§ About this task:
Copy the listing exactly, images excluded.

§ Exercise material:
- - -

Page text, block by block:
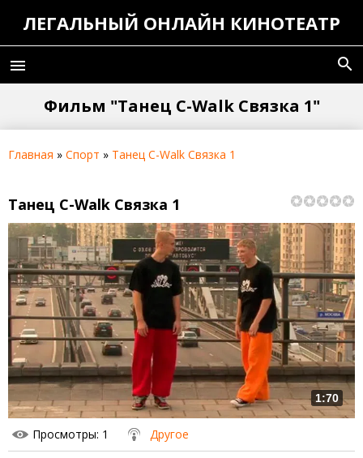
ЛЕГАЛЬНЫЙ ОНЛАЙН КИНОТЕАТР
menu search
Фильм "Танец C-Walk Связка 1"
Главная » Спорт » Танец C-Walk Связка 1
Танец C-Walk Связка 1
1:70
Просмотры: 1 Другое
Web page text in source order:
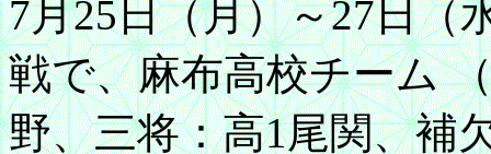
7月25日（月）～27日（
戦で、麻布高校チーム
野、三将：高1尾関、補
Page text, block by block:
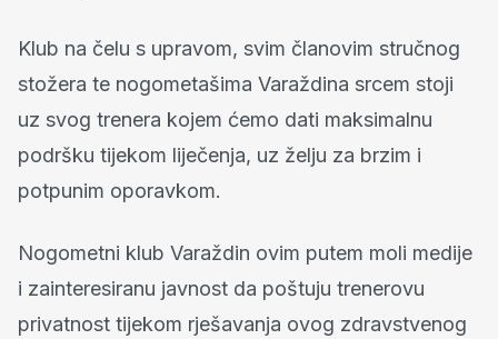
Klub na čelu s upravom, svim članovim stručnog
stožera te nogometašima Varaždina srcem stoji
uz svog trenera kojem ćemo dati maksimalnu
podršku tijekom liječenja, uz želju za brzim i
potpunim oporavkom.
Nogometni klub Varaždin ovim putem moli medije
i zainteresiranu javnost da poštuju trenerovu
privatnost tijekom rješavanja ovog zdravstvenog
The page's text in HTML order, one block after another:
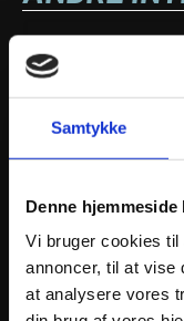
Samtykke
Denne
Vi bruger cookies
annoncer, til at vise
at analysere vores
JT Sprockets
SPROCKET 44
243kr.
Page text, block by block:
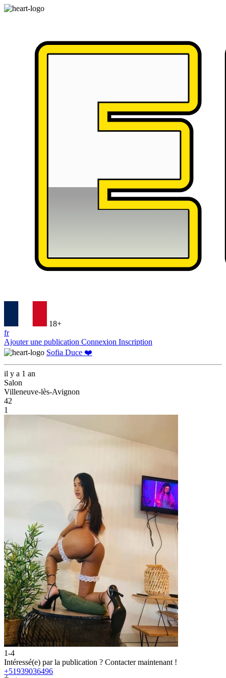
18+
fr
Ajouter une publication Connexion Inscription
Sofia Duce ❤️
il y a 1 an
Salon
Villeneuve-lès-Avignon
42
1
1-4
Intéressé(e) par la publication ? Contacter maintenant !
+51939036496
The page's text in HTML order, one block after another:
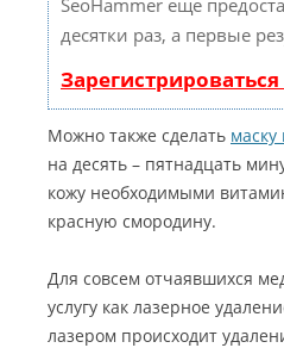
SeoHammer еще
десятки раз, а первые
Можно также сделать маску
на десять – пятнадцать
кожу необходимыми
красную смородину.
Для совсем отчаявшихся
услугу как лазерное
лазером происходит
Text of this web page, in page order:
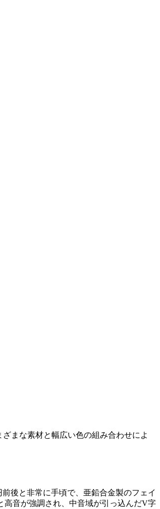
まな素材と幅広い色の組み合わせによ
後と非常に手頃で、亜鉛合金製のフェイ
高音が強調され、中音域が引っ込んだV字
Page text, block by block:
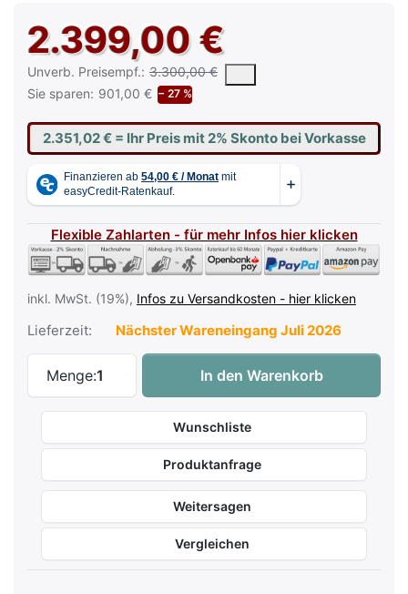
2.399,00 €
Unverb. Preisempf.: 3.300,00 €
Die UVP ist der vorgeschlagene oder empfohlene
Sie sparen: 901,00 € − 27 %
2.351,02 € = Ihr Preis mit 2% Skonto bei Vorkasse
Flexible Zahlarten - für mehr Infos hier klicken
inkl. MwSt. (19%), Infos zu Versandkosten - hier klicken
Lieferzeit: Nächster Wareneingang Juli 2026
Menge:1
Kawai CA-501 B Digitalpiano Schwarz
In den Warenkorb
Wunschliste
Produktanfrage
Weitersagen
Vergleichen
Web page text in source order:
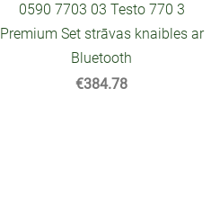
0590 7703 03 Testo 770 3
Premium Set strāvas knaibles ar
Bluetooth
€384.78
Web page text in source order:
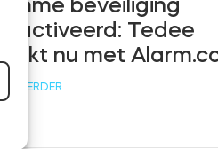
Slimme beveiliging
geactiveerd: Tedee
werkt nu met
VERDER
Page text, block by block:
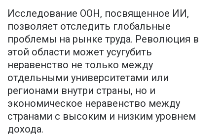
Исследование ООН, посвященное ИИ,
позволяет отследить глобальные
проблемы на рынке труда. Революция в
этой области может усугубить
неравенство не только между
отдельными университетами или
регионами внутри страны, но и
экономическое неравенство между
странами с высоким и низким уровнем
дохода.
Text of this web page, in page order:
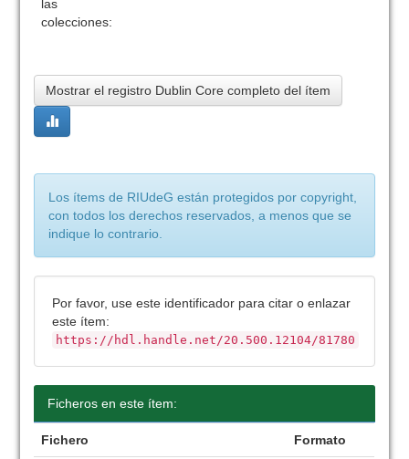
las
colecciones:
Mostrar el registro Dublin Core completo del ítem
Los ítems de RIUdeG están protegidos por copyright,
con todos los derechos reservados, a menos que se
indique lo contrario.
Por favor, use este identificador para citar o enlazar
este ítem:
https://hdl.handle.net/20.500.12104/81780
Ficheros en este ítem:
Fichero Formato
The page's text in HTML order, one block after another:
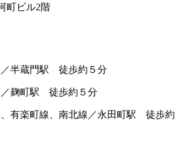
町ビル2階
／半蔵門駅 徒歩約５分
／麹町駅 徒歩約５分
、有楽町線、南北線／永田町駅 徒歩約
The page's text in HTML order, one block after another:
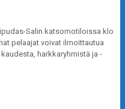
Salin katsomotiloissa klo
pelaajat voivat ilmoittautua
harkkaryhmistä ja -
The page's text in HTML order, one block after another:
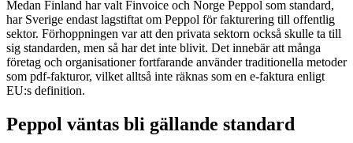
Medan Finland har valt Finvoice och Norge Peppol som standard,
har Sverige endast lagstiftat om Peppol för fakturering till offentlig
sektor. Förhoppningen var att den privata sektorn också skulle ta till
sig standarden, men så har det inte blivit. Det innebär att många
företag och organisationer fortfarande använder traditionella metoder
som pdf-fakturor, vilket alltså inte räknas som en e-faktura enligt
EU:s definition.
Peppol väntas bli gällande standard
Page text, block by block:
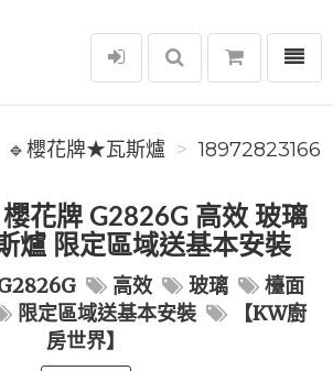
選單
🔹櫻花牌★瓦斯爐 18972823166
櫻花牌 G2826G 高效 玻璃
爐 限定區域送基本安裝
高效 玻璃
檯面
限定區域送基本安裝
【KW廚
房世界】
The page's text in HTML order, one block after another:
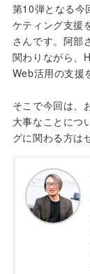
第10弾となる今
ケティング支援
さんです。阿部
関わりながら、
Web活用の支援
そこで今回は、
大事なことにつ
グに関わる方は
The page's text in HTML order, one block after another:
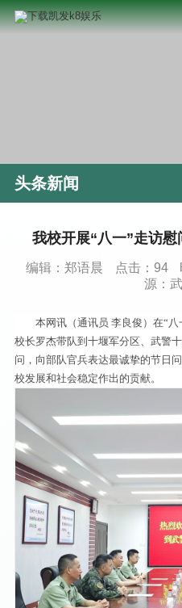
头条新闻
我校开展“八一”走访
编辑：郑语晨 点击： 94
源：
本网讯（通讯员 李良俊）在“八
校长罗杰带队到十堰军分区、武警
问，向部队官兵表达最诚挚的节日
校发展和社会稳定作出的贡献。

- - -

§ Task output:
Page text, block by block:
ЛЕГАЛЬНЫЙ ОНЛАЙН КИНОТЕАТР
menu search
Фильм "Танец C-Walk Связка 1"
Главная » Спорт » Танец C-Walk Связка 1
Танец C-Walk Связка 1
1:70
Просмотры: 1 Другое
Web page text in source order:
7月25日（月）～27日（
戦で、麻布高校チーム
野、三将：高1尾関、補
Page text, block by block:
Klub na čelu s upravom, svim članovim stručnog
stožera te nogometašima Varaždina srcem stoji
uz svog trenera kojem ćemo dati maksimalnu
podršku tijekom liječenja, uz želju za brzim i
potpunim oporavkom.
Nogometni klub Varaždin ovim putem moli medije
i zainteresiranu javnost da poštuju trenerovu
privatnost tijekom rješavanja ovog zdravstvenog
The page's text in HTML order, one block after another:
Samtykke
Denne
Vi bruger cookies
annoncer, til at vise
at analysere vores
JT Sprockets
SPROCKET 44
243kr.
Page text, block by block:
18+
fr
Ajouter une publication Connexion Inscription
Sofia Duce ❤️
il y a 1 an
Salon
Villeneuve-lès-Avignon
42
1
1-4
Intéressé(e) par la publication ? Contacter maintenant !
+51939036496
The page's text in HTML order, one block after another:
SeoHammer еще
десятки раз, а первые
Можно также сделать маску
на десять – пятнадцать
кожу необходимыми
красную смородину.
Для совсем отчаявшихся
услугу как лазерное
лазером происходит
Text of this web page, in page order:
まな素材と幅広い色の組み合わせによ
後と非常に手頃で、亜鉛合金製のフェイ
高音が強調され、中音域が引っ込んだV字
Page text, block by block:
2.399,00 €
Unverb. Preisempf.: 3.300,00 €
Die UVP ist der vorgeschlagene oder empfohlene
Sie sparen: 901,00 € − 27 %
2.351,02 € = Ihr Preis mit 2% Skonto bei Vorkasse
Flexible Zahlarten - für mehr Infos hier klicken
inkl. MwSt. (19%), Infos zu Versandkosten - hier klicken
Lieferzeit: Nächster Wareneingang Juli 2026
Menge:1
Kawai CA-501 B Digitalpiano Schwarz
In den Warenkorb
Wunschliste
Produktanfrage
Weitersagen
Vergleichen
Web page text in source order:
0590 7703 03 Testo 770 3
Premium Set strāvas knaibles ar
Bluetooth
€384.78
Web page text in source order:
Slimme beveiliging
geactiveerd: Tedee
werkt nu met
VERDER
Page text, block by block:
Исследование ООН, посвященное ИИ,
позволяет отследить глобальные
проблемы на рынке труда. Революция в
этой области может усугубить
неравенство не только между
отдельными университетами или
регионами внутри страны, но и
экономическое неравенство между
странами с высоким и низким уровнем
дохода.
Text of this web page, in page order:
las
colecciones:
Mostrar el registro Dublin Core completo del ítem
Los ítems de RIUdeG están protegidos por copyright,
con todos los derechos reservados, a menos que se
indique lo contrario.
Por favor, use este identificador para citar o enlazar
este ítem:
https://hdl.handle.net/20.500.12104/81780
Ficheros en este ítem:
Fichero Formato
The page's text in HTML order, one block after another:
町ビル2階
／半蔵門駅 徒歩約５分
／麹町駅 徒歩約５分
、有楽町線、南北線／永田町駅 徒歩約
The page's text in HTML order, one block after another:
Salin katsomotiloissa klo
pelaajat voivat ilmoittautua
harkkaryhmistä ja -
The page's text in HTML order, one block after another:
Medan Finland har valt Finvoice och Norge Peppol som standard,
har Sverige endast lagstiftat om Peppol för fakturering till offentlig
sektor. Förhoppningen var att den privata sektorn också skulle ta till
sig standarden, men så har det inte blivit. Det innebär att många
företag och organisationer fortfarande använder traditionella metoder
som pdf-fakturor, vilket alltså inte räknas som en e-faktura enligt
EU:s definition.
Peppol väntas bli gällande standard
Page text, block by block:
選單
🔹櫻花牌★瓦斯爐 18972823166
櫻花牌 G2826G 高效 玻璃
爐 限定區域送基本安裝
高效 玻璃
檯面
限定區域送基本安裝
【KW廚
房世界】
The page's text in HTML order, one block after another:
第10弾となる今
ケティング支援
さんです。阿部
関わりながら、
Web活用の支援
そこで今回は、
大事なことにつ
グに関わる方は
The page's text in HTML order, one block after another:
头条新闻
我校开展“八一”走访
编辑：郑语晨 点击： 94
源：
本网讯（通讯员 李良俊）在“八
校长罗杰带队到十堰军分区、武警
问，向部队官兵表达最诚挚的节日
校发展和社会稳定作出的贡献。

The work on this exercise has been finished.